EXERCISE DETAILS.
In the records below, find the lines that include "bathroom" and copy each.

** Opening THE DATA block **

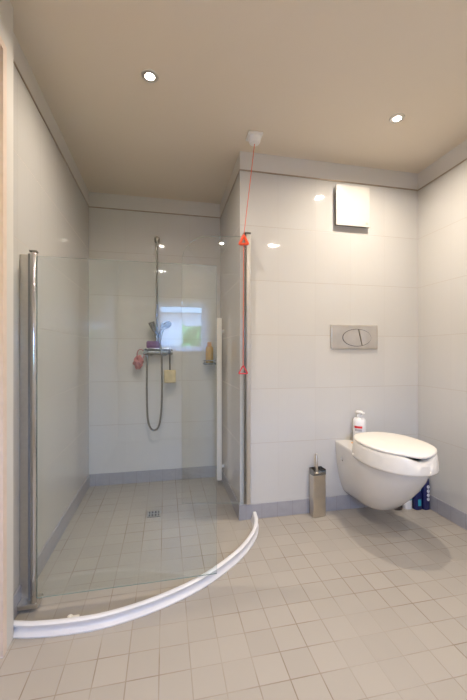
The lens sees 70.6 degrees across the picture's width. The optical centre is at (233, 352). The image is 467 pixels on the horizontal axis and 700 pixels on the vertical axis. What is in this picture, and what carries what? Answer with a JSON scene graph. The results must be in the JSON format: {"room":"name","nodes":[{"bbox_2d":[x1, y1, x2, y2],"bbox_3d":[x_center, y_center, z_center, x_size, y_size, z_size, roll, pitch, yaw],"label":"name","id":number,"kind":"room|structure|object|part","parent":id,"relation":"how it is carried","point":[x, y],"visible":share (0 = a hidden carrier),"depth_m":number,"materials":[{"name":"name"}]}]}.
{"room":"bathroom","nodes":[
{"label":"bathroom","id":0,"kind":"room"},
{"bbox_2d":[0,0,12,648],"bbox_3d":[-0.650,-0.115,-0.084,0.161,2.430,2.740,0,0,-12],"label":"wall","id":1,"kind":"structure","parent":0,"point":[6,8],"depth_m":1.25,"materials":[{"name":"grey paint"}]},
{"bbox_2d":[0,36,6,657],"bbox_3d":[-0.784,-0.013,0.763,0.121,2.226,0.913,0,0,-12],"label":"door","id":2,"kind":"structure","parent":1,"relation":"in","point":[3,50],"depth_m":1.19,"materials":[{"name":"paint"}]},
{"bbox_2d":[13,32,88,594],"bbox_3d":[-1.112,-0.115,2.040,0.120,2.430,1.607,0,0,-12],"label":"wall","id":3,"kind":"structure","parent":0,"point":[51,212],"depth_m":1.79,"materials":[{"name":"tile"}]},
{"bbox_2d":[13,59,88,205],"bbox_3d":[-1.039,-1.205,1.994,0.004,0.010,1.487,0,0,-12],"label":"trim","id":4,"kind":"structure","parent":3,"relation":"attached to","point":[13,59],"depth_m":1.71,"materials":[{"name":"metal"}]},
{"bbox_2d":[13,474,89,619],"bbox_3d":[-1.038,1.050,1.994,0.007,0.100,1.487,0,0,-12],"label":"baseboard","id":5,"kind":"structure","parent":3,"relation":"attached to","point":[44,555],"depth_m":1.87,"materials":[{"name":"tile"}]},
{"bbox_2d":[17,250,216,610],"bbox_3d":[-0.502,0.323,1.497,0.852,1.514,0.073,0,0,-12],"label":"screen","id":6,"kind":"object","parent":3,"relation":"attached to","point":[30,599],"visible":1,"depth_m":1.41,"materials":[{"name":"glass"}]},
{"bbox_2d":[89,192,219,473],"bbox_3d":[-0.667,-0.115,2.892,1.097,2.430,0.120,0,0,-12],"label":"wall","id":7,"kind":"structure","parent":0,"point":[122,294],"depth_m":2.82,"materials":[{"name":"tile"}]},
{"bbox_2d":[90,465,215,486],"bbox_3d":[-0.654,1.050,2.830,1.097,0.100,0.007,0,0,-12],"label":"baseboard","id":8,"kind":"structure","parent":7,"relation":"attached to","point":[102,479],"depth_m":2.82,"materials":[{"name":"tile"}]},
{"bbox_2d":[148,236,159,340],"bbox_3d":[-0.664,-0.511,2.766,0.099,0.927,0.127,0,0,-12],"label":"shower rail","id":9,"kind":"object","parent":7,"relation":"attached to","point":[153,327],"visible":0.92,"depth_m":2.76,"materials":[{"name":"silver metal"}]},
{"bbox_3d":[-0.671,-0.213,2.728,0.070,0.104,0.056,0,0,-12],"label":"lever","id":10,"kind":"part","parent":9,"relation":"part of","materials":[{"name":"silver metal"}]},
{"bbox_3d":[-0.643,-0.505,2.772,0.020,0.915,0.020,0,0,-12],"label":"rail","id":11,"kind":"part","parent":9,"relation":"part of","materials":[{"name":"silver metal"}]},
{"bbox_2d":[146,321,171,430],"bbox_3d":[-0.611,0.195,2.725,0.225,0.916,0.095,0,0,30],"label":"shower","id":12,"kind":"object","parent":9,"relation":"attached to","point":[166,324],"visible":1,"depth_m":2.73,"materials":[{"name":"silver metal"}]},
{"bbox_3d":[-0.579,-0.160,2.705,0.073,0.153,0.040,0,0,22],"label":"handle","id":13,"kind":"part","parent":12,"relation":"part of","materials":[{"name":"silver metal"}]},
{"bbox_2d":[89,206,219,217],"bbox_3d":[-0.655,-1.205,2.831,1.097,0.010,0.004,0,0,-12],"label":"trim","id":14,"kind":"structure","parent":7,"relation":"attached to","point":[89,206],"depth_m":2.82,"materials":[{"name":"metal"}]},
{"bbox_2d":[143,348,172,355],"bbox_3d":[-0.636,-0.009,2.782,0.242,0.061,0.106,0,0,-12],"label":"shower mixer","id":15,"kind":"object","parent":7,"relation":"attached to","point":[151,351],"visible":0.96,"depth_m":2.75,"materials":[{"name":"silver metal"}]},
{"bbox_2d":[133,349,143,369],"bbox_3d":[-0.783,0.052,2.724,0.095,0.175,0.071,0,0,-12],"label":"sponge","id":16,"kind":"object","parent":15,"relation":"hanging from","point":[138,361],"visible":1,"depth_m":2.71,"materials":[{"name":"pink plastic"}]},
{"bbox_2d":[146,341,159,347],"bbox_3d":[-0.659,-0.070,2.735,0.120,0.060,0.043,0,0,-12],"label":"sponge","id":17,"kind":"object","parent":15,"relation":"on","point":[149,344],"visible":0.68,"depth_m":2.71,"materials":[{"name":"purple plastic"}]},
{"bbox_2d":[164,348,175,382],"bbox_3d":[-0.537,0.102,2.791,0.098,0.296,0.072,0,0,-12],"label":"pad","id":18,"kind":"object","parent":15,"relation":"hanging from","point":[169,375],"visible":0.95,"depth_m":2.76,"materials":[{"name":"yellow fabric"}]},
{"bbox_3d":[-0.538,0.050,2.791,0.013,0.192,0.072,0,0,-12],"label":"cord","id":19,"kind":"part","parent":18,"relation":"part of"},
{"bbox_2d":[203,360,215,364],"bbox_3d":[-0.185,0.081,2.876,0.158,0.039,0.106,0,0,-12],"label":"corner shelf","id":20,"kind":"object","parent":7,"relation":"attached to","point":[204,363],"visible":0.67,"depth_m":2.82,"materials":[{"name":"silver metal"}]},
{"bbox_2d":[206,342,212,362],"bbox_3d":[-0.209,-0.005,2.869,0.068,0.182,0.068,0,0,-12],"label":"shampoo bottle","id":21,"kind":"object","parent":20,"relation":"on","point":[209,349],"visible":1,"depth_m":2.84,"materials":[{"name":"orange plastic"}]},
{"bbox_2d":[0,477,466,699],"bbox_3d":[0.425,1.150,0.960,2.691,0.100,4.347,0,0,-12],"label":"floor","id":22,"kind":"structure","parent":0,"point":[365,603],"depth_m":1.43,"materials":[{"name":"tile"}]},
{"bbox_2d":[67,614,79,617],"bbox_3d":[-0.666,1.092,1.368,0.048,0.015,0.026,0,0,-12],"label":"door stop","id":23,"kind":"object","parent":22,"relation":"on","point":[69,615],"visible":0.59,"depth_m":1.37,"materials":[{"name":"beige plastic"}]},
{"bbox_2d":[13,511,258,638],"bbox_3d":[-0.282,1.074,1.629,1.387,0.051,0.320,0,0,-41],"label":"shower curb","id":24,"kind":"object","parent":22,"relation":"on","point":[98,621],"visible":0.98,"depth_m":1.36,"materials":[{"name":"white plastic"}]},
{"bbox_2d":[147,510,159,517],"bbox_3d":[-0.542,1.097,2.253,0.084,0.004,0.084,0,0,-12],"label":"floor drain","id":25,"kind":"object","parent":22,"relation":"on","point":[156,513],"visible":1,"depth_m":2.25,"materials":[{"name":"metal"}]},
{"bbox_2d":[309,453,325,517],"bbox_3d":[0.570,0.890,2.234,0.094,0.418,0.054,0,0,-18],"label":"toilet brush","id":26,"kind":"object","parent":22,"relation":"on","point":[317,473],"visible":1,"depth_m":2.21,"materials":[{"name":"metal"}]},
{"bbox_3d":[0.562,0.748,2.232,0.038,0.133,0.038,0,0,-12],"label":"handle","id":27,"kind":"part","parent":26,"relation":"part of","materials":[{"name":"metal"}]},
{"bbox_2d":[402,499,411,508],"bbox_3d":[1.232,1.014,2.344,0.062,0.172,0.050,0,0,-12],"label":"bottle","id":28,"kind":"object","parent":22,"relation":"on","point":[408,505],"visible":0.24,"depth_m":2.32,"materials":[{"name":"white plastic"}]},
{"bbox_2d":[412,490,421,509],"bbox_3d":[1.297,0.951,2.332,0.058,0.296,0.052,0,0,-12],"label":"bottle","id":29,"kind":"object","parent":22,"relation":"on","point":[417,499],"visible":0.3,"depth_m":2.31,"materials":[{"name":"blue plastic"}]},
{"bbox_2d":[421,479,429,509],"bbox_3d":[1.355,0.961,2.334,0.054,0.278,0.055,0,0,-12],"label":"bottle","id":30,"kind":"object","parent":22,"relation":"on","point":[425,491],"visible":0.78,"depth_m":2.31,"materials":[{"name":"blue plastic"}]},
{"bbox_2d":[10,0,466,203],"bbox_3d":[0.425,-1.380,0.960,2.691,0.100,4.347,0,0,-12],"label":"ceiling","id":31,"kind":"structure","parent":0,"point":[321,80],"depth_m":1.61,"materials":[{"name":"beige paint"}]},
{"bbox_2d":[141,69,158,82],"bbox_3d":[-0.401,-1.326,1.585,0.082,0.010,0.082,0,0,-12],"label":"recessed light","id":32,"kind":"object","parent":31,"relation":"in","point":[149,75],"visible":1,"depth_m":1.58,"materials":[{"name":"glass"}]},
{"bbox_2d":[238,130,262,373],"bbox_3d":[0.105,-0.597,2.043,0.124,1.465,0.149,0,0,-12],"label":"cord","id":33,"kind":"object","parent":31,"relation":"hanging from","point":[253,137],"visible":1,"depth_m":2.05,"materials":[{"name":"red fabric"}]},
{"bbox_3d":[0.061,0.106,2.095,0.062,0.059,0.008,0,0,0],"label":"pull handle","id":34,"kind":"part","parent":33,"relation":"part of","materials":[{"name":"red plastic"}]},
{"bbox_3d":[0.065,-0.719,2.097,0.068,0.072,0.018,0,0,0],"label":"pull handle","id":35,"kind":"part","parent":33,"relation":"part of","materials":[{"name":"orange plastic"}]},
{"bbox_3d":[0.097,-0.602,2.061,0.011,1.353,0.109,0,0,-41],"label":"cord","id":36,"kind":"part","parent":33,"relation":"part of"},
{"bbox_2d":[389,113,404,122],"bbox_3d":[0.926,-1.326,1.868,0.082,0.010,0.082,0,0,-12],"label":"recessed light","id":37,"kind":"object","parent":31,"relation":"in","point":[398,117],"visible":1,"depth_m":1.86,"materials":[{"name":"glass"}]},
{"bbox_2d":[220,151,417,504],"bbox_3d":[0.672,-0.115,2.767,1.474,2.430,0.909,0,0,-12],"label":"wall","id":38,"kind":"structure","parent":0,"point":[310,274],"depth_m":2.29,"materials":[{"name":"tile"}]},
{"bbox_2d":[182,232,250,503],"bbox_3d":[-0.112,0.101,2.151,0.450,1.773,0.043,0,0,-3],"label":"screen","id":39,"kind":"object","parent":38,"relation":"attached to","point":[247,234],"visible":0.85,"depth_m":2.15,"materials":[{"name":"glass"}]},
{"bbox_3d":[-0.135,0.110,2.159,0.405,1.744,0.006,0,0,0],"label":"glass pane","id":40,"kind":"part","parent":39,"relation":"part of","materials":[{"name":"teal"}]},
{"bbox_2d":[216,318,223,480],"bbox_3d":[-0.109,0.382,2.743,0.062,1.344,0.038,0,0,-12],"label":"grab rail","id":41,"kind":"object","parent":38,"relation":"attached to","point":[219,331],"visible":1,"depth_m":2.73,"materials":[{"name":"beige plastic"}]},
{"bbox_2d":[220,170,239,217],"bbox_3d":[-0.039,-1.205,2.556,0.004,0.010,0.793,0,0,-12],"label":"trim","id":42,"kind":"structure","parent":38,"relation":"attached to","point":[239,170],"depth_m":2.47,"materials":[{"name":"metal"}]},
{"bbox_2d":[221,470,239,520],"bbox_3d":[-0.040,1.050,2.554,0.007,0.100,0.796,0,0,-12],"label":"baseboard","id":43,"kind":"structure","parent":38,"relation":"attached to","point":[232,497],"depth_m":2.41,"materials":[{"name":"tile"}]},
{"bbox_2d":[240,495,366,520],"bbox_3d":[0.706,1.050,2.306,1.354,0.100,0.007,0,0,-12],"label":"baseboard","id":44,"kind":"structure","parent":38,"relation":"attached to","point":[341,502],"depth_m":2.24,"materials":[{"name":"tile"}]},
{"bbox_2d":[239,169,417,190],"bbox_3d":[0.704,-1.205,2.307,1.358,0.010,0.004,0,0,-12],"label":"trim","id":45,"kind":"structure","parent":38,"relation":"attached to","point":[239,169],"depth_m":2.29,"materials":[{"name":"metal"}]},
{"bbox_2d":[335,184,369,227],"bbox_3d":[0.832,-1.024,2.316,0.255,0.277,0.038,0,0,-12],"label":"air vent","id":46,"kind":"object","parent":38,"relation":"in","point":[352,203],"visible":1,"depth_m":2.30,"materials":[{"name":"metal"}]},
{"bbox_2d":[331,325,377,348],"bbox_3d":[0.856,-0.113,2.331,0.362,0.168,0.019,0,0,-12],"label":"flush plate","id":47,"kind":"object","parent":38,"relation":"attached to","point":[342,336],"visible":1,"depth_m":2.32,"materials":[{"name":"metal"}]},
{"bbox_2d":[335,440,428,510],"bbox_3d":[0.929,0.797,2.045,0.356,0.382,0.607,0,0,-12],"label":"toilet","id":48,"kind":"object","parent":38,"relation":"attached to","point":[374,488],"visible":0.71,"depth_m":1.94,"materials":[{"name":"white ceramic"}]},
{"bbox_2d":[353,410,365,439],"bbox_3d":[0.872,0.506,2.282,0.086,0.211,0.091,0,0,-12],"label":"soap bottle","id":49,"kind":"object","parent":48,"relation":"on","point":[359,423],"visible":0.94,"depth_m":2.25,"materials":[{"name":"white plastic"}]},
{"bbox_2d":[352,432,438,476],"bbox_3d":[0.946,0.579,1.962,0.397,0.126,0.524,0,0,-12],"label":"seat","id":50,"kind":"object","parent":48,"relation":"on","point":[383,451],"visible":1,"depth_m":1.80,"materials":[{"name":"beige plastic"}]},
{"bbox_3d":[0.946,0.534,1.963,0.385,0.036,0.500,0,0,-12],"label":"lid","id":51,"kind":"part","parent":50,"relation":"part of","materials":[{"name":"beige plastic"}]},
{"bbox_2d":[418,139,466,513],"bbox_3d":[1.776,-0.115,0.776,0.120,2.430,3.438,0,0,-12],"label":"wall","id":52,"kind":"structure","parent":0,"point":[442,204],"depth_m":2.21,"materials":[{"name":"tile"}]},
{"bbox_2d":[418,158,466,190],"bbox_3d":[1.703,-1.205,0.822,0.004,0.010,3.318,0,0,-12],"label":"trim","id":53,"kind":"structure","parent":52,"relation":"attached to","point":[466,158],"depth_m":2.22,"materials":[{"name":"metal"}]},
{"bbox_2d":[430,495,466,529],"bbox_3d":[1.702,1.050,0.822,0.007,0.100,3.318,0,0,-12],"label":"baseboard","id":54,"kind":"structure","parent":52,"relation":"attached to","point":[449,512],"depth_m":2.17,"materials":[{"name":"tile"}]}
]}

** Closing THE DATA block **

RESULT OF THE TASK.
{"room":"bathroom","nodes":[
{"label":"bathroom","id":0,"kind":"room"},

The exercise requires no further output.